Your objective: Retype the records in full, and please keep the pictures out of the copy.

[Records from a data collection]
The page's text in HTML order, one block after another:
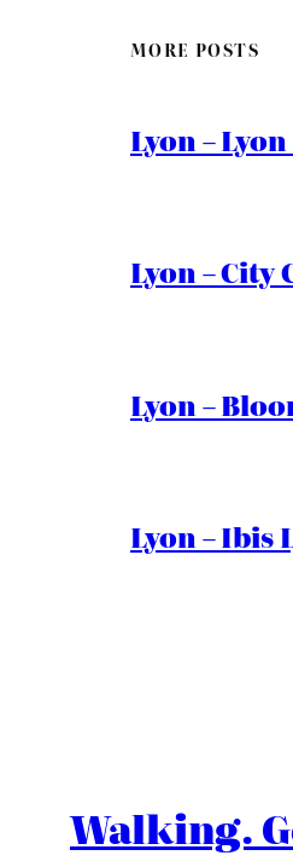
MORE POSTS
Lyon –
Lyon –
Lyon –
Lyon – Ibis
Walking.
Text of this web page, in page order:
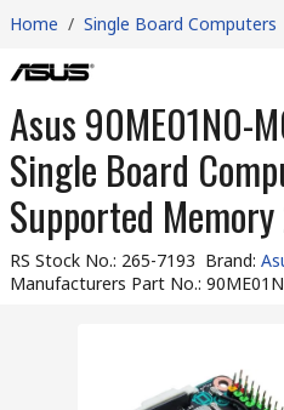
Home / Single Board Computers
Asus 90ME01N0-
Single Board
Supported
RS Stock No.: 265-7193 Brand:
Manufacturers Part No.:
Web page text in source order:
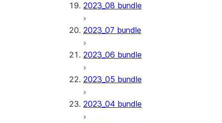
2023_08 bundle
2023_07 bundle
2023_06 bundle
2023_05 bundle
2023_04 bundle
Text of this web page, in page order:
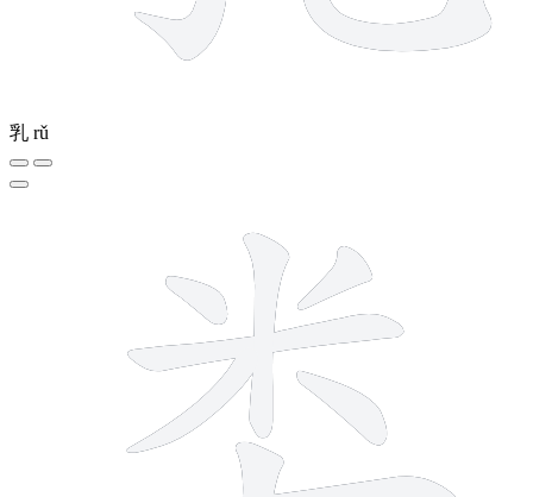
乳 rǔ
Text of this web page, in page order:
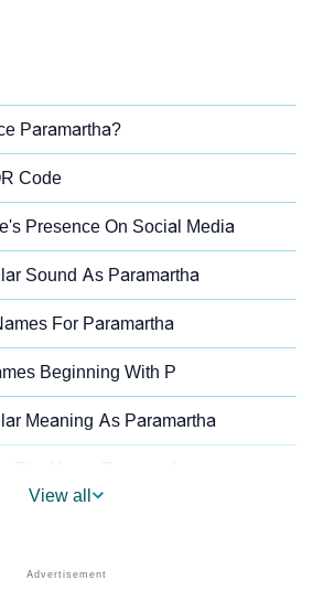
Paramartha?
Code
Presence On Social Media
Sound As Paramartha
For Paramartha
Beginning With P
Meaning As Paramartha
Sign As Per Western Astrology
View all
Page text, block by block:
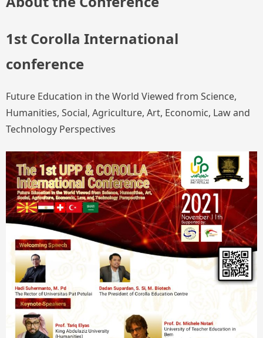
1st Corolla International
conference
Future Education in the World Viewed from Science,
Humanities, Social, Agriculture, Art, Economic, Law and
Technology Perspectives
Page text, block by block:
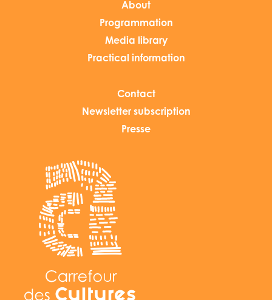
About
Programmation
Media library
Practical information
Contact
Newsletter subscription
Presse
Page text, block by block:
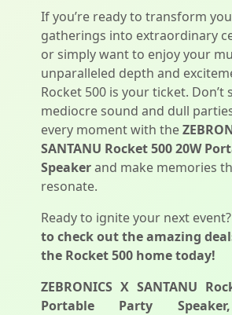
If you’re ready to transform
gatherings into extraordinary
or simply want to enjoy your
unparalleled depth and
Rocket 500 is your ticket. Don’t
mediocre sound and dull
every moment with the
SANTANU Rocket 500 20W
Speakerand make memories
resonate.
Ready to ignite your next event?
to check out the amazing
the Rocket 500 home today!
ZEBRONICS X SANTANU
Portable Party
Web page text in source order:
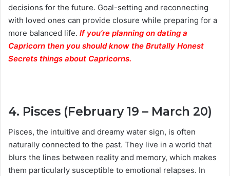
decisions for the future. Goal-setting and reconnecting
with loved ones can provide closure while preparing for a
more balanced life. If you’re planning on dating a
Capricorn then you should know the Brutally Honest
Secrets things about Capricorns.
4. Pisces (February 19 – March 20)
Pisces, the intuitive and dreamy water sign, is often
naturally connected to the past. They live in a world that
blurs the lines between reality and memory, which makes
them particularly susceptible to emotional relapses. In
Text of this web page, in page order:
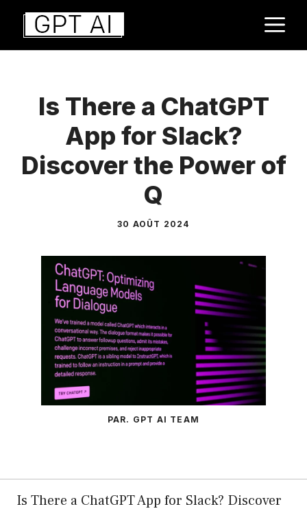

Final answer:
The page's text in HTML order, one block after another:
MORE POSTS
Lyon –
Lyon –
Lyon –
Lyon – Ibis
Walking.
Text of this web page, in page order:
Home / Single Board Computers
Asus 90ME01N0-
Single Board
Supported
RS Stock No.: 265-7193 Brand:
Manufacturers Part No.:
Web page text in source order:
2023_08 bundle
2023_07 bundle
2023_06 bundle
2023_05 bundle
2023_04 bundle
Text of this web page, in page order:
乳 rǔ
Text of this web page, in page order:
Paramartha?
Code
Presence On Social Media
Sound As Paramartha
For Paramartha
Beginning With P
Meaning As Paramartha
Sign As Per Western Astrology
View all
Page text, block by block:
1st Corolla International
conference
Future Education in the World Viewed from Science,
Humanities, Social, Agriculture, Art, Economic, Law and
Technology Perspectives
Page text, block by block:
About
Programmation
Media library
Practical information
Contact
Newsletter subscription
Presse
Page text, block by block:
If you’re ready to transform
gatherings into extraordinary
or simply want to enjoy your
unparalleled depth and
Rocket 500 is your ticket. Don’t
mediocre sound and dull
every moment with the
SANTANU Rocket 500 20W
Speakerand make memories
resonate.
Ready to ignite your next event?
to check out the amazing
the Rocket 500 home today!
ZEBRONICS X SANTANU
Portable Party
Web page text in source order:
decisions for the future. Goal-setting and reconnecting
with loved ones can provide closure while preparing for a
more balanced life. If you’re planning on dating a
Capricorn then you should know the Brutally Honest
Secrets things about Capricorns.
4. Pisces (February 19 – March 20)
Pisces, the intuitive and dreamy water sign, is often
naturally connected to the past. They live in a world that
blurs the lines between reality and memory, which makes
them particularly susceptible to emotional relapses. In
Text of this web page, in page order:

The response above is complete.